PG Phriday: PostgreSQL Select Filters

Long have CASE statements been a double-edged sword in the database world. They’re functional, diverse, adaptive, and simple. Unfortunately they’re also somewhat bulky, and when it comes to using them to categorize aggregates, something of a hack. This is why I wanted to cry with joy when I found out that PostgreSQL 9.4 introduced a feature I’ve always wanted, but found difficult to express as a need. I mean, CASE statements are fine, right? Well, yes they are, but now we have something better. Now, we have the FILTER aggregate expression.

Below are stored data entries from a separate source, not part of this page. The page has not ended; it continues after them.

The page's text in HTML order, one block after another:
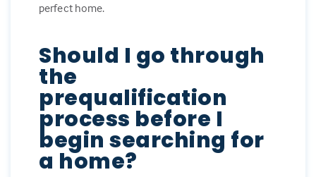
perfect home.
Should I go through
the
prequalification
process before I
begin searching for
a home?
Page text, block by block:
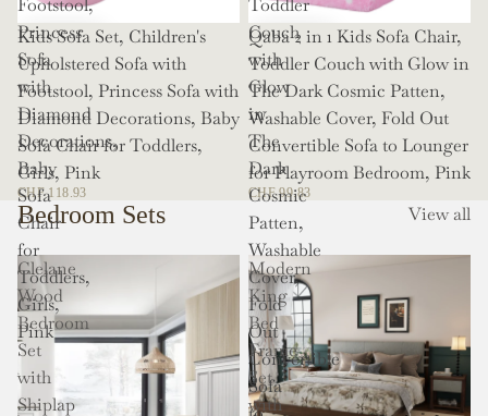
Footstool,
Princess
Sofa
with
Diamond
Decorations,
Baby
Sofa
Chair
for
Toddlers,
Girls,
Pink
Kids Sofa Set, Children's
Upholstered Sofa with
Footstool, Princess Sofa with
Diamond Decorations, Baby
Sofa Chair for Toddlers,
Girls, Pink
CHF 118.93
Toddler
Couch
with
Glow
in
The
Dark
Cosmic
Patten,
Washable
Cover,
Fold
Out
Convertible
Sofa
Qaba 2 in 1 Kids Sofa Chair,
Toddler Couch with Glow in
The Dark Cosmic Patten,
Washable Cover, Fold Out
Convertible Sofa to Lounger
for Playroom Bedroom, Pink
CHF 99.83
Bedroom Sets View all
Clelane
Wood
Bedroom
Set
with
Shiplap
Modern
King
Bed
Frame
Set
with
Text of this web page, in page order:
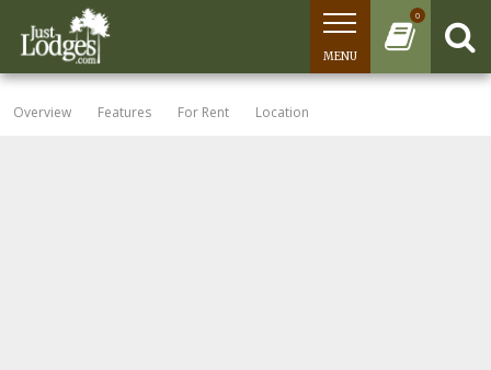
0
MENU
Overview Features For Rent Location
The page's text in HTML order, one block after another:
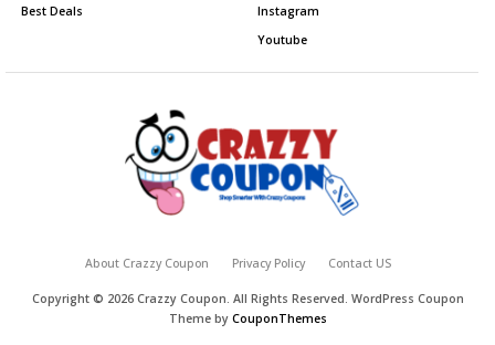
Best Deals
Instagram
Youtube
About Crazzy Coupon Privacy Policy Contact US
Copyright © 2026 Crazzy Coupon. All Rights Reserved. WordPress Coupon
Theme by CouponThemes
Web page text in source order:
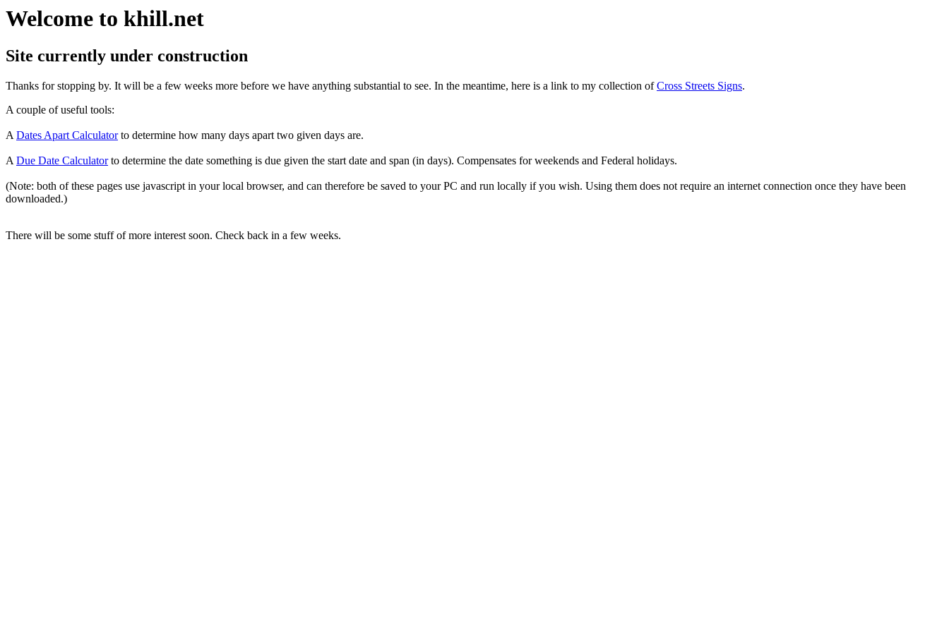
Welcome to khill.net
Site currently under construction
Thanks for stopping by. It will be a few weeks more before we have anything substantial to see. In the meantime, here is a link to my collection ofCross Streets Signs.
A couple of useful tools:
A Dates Apart Calculatorto determine how many days apart two given days are.
A Due Date Calculatorto determine the date something is due given the start date and span (in days). Compensates for weekends and Federal holidays.
(Note: both of these pages use javascript in your local browser, and can therefore be saved to your PC and run locally if you wish. Using them does not require an internet connection once they have been
downloaded.)
There will be some stuff of more interest soon. Check back in a few weeks.
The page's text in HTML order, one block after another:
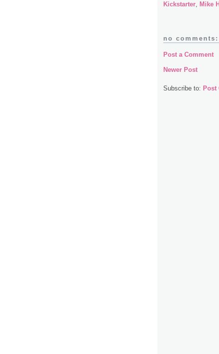
Kickstarter, Mike
no comments:
Post a Comment
Newer Post
Subscribe to: Post
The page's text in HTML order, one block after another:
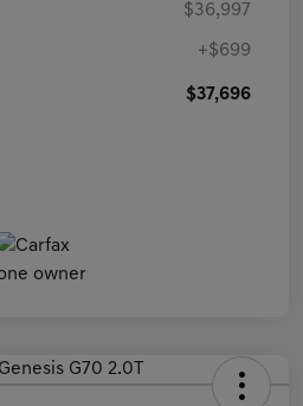
$36,997
+$699
$37,696
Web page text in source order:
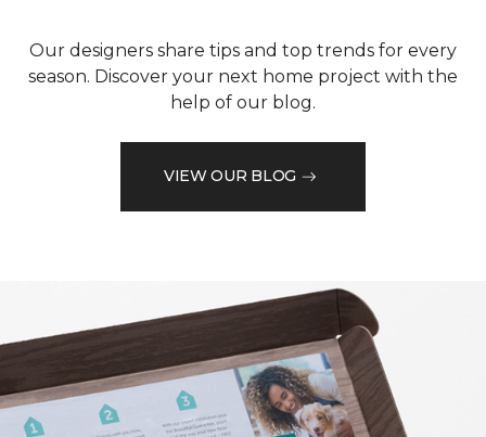
Our designers share tips and top trends for every
season. Discover your next home project with the
help of our blog.
VIEW OUR BLOG
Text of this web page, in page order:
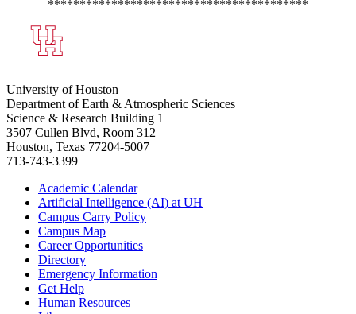
*****************************************
University of Houston
Department of Earth & Atmospheric Sciences
Science & Research Building 1
3507 Cullen Blvd, Room 312
Houston, Texas 77204-5007
713-743-3399
Academic Calendar
Artificial Intelligence (AI) at UH
Campus Carry Policy
Campus Map
Career Opportunities
Directory
Emergency Information
Get Help
Human Resources
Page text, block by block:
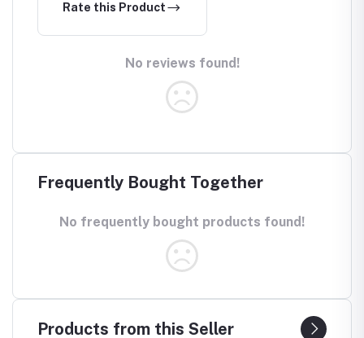
Rate this Product
No reviews found!
Frequently Bought Together
No frequently bought products found!
Products from this Seller

I always like working with examples, so let’s create some test data to illustrate just what I’m talking about.

CREATE TABLE sys_order
(
    order_id     SERIAL     NOT NULL,
    product_id   INT        NOT NULL,
    item_count   INT        NOT NULL,
    order_dt     TIMESTAMP  NOT NULL DEFAULT now()
);

INSERT INTO sys_order (product_id, item_count)
SELECT (a.id % 100) + 1, (random()*10)::INT + 1
  FROM generate_series(1, 1000000) a(id);

ALTER TABLE sys_order ADD CONSTRAINT pk_order_order_id
      PRIMARY KEY (order_id);

We now have a table for tracking fake orders, using 100 nonexistent products. I added the primary key after loading the table as a well known DBA trick. Doing this after data loading means the index can be created as a single step, which is much more efficient than repeatedly extending an existing index.

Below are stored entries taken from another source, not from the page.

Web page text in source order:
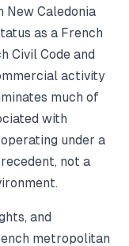
New Caledonia
as a French
Civil Code and
activity
much of
with
under a
not a
and
metropolitan
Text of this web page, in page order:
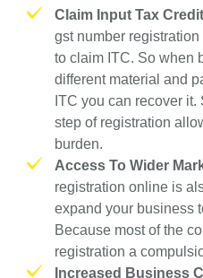
Claim Input Tax
gst number
to claim ITC. So when
different material and
ITC you can recover
step of registration
burden.
Access To Wider
registration online is
expand your business
Because most of the
registration a
Increased Business
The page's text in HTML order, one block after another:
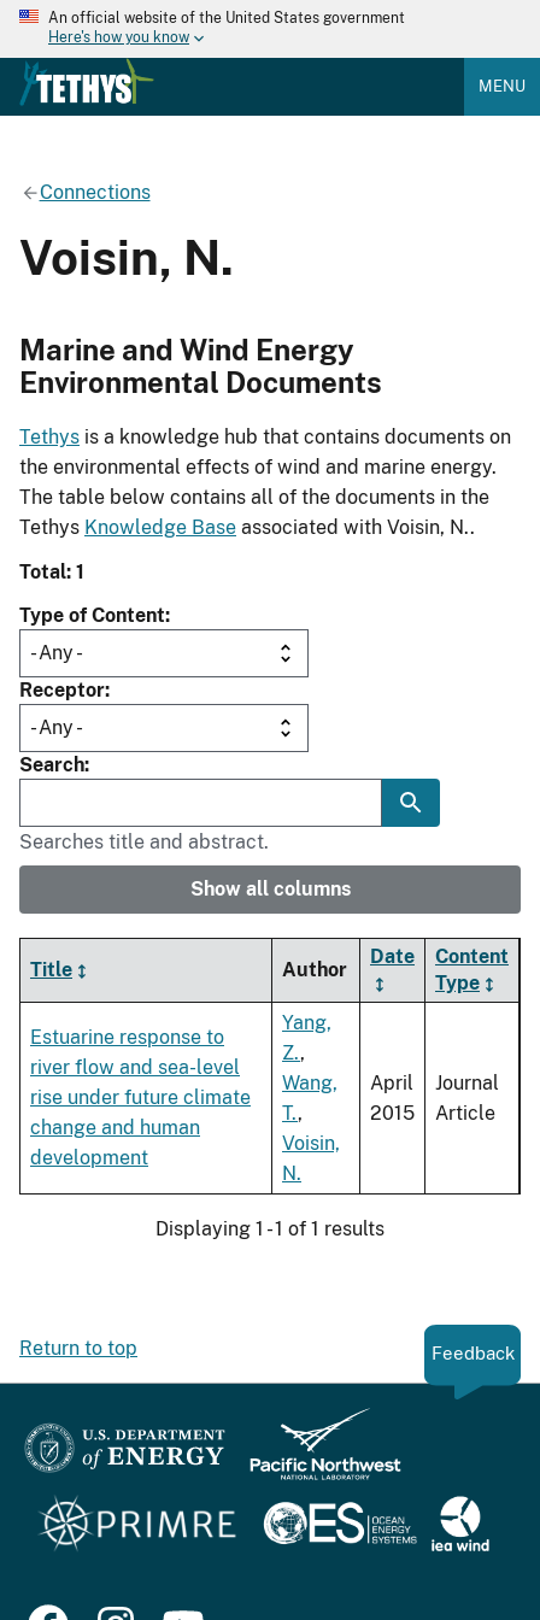
An official website of the United States government
Here's how you know
MENU
Connections
Voisin, N.
Marine and Wind Energy
Environmental Documents
Tethys is a knowledge hub that contains documents on
the environmental effects of wind and marine energy.
The table below contains all of the documents in the
Tethys Knowledge Base associated with Voisin, N..
Total: 1
Type of Content
Receptor
Search
Searches title and abstract.
Show all columns
Title Author
Date
Content
Type
Estuarine response to
river flow and sea-level
rise under future climate
change and human
development
Yang,
Z.,
Wang,
T.,
Voisin,
N.
April
2015
Journal
Article
Displaying 1 - 1 of 1 results
Return to top Feedback

With that out of the way, let’s do a basic product order count, since that’s something many people are already familiar with:

SELECT sum(item_count) AS total
  FROM sys_order;

-[ RECORD 1 ]--
total | 1000000

No surprises here. But what happens when Jeff from Accounting wants to know how many people ordered five specific products as a column list? In the old days, we might do something like this:

SELECT sum(CASE WHEN product_id = 1 THEN item_count ELSE 0 END) AS horse_mask_count,
       sum(CASE WHEN product_id = 7 THEN item_count ELSE 0 END) AS eyeball_count,
       sum(CASE WHEN product_id = 13 THEN item_count ELSE 0 END) AS badger_count,
       sum(CASE WHEN product_id = 29 THEN item_count ELSE 0 END) AS orb_count,
       sum(CASE WHEN product_id = 73 THEN item_count ELSE 0 END) AS memebox_count
  FROM sys_order;

 horse_mask_count | eyeball_count | badger_count | orb_count | memebox_count 
------------------+---------------+--------------+-----------+---------------
            59870 |         59951 |        59601 |     59887 |         60189

Gross.

As a DBA, I’ve seen more of these than I can reasonably stand, and hate them every single time. It’s not the use of the CASE statement that is so irksome, but the micromanaging methodology necessary to reduce the count to zero for unwanted items. With FILTER however, this query changes quite a bit:

SELECT sum(item_count) FILTER (WHERE product_id = 1) AS horse_mask_count,
       sum(item_count) FILTER (WHERE product_id = 7) AS eyeball_count,
       sum(item_count) FILTER (WHERE product_id = 13) AS badger_count,
       sum(item_count) FILTER (WHERE product_id = 29) AS orb_count,
       sum(item_count) FILTER (WHERE product_id = 73) AS memebox_count
  FROM sys_order;

 horse_mask_count | eyeball_count | badger_count | orb_count | memebox_count 
------------------+---------------+--------------+-----------+---------------
            59870 |         59951 |        59601 |     59887 |         60189

The query itself isn’t much shorter, but semantically, it’s far easier to understand what we’re trying to accomplish. It’s clear that we want the item count for each specific product, and nothing else. Further, since this is built-in functionality instead of a gross hack, it’s much faster. On the system we used for testing, after ten runs, the average time for the CASE variant was about 500ms; the FILTER version was about 300ms. In both cases, the query execution plan is identical. Internally however, invoking hundreds of thousands of CASE statements causes an immense CPU impact, where FILTER can utilize set grouping or another efficient stratagem based on the filter criteria. For large OLAP databases, this is a significant improvement in both query simplicity and performance.

This is good stuff we are getting in these new releases, and I encourage everyone to enjoy all of the new toys we get every year. Some of them are much more than mere window-dressing.